Six months later, he was so handsome it nearly hurt as he pulled her in for a hug and held her body against his for a significant moment longer than he usually did.

“You ready for this?” he asked into Deli’s hair, and she mentally prayed a thank you to the god of dry shampoo. She closed her eyes and tried to press the feeling of his breath on her neck into the pages of her memory, like the petals of a camellia pressed into the journal on her nightstand.

“I couldn’t do it without you.”

He looked down and grinned as his accent slipped into his voice. “It’s just your family. You’d survive.”

“Please, my family loves you more than me.”

A montage flashed through her mind—fourteen-year-old Trey laughing beside the barbecue with her dad, seventeen-year-old Trey bringing sunflowers for the Thanksgiving table, twenty-five-year-old Trey dancing to Frank Sinatra in the living room with Grandma Rosemary.

Trey laughed softly. “I love them, too.”

“Then you can sit by my mother. We’re—” Deli checked her phone—there was another text demanding to know where she was. She looked back to the moonglow of Trey’s watching eyes. “Um . . . three minutes late. And she’s already in a mood.”

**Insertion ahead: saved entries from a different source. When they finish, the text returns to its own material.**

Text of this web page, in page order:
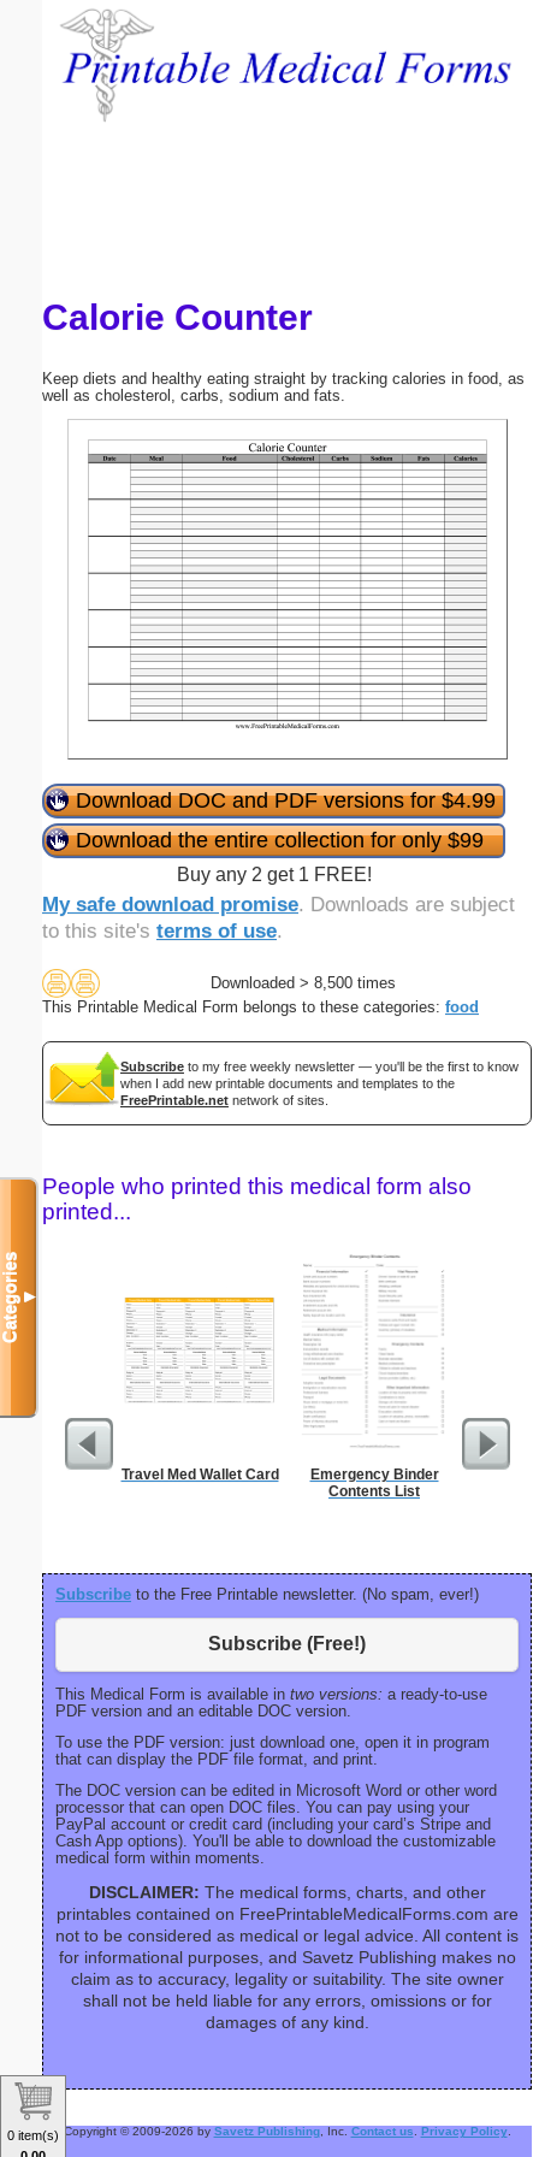
Calorie Counter
Keep diets and healthy eating straight by tracking calories in food, as
well as cholesterol, carbs, sodium and fats.
Download DOC and PDF versions for $4.99
Download the entire collection for only $99
Buy any 2 get 1 FREE!
My safe download promise. Downloads are subject
to this site's terms of use.
Downloaded > 8,500 times
This Printable Medical Form belongs to these categories: food
Subscribe to my free weekly newsletter — you'll be the first to know
when I add new printable documents and templates to the
FreePrintable.net network of sites.
People who printed this medical form also
printed...
Travel Med Wallet Card
Emergency Binder
Contents List
Subscribe to the Free Printable newsletter. (No spam, ever!)
Subscribe (Free!)
This Medical Form is available in two versions: a ready-to-use
PDF version and an editable DOC version.
To use the PDF version: just download one, open it in program
that can display the PDF file format, and print.
The DOC version can be edited in Microsoft Word or other word
processor that can open DOC files. You can pay using your
PayPal account or credit card (including your card’s Stripe and
Cash App options). You'll be able to download the customizable
medical form within moments.
DISCLAIMER: The medical forms, charts, and other
printables contained on FreePrintableMedicalForms.com are
not to be considered as medical or legal advice. All content is
for informational purposes, and Savetz Publishing makes no
claim as to accuracy, legality or suitability. The site owner
shall not be held liable for any errors, omissions or for
damages of any kind.
Copyright © 2009-2026 by Savetz Publishing, Inc. Contact us Privacy Policy.
Categories▼
Email address:
Submit Suggestion Close
0 item(s)
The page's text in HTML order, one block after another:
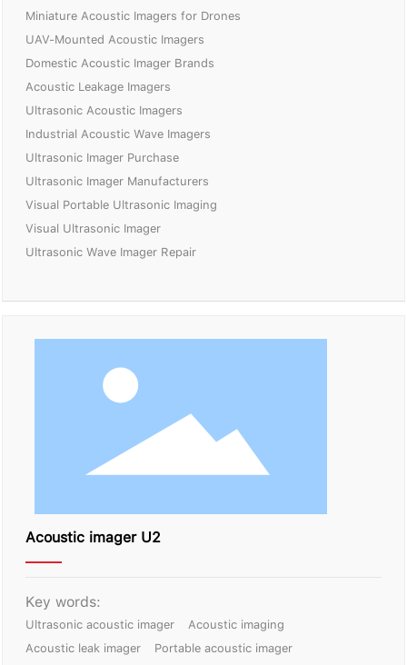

“Oh God, a mood?” Trey swept her arm up. “We’ve gotta move!”

As Trey led her toward the restaurant, her hand around his arm in the olive coat he’d bought to match her dress, Deli MacDonald knew again that love was a strange thing.

It could be one person’s burning sun but live in another person’s shadow.

Love wasn’t a thing you could call on demand.

It decided when the time was right. It didn’t like to be rushed.

So, just like she had for so many years, Deli fell into step with the boy who’d slipped her heart into his pocket. She could be patient another day. Always another day.

Any minute now, he’ll be ready, she thought. Any second now, I’ll know.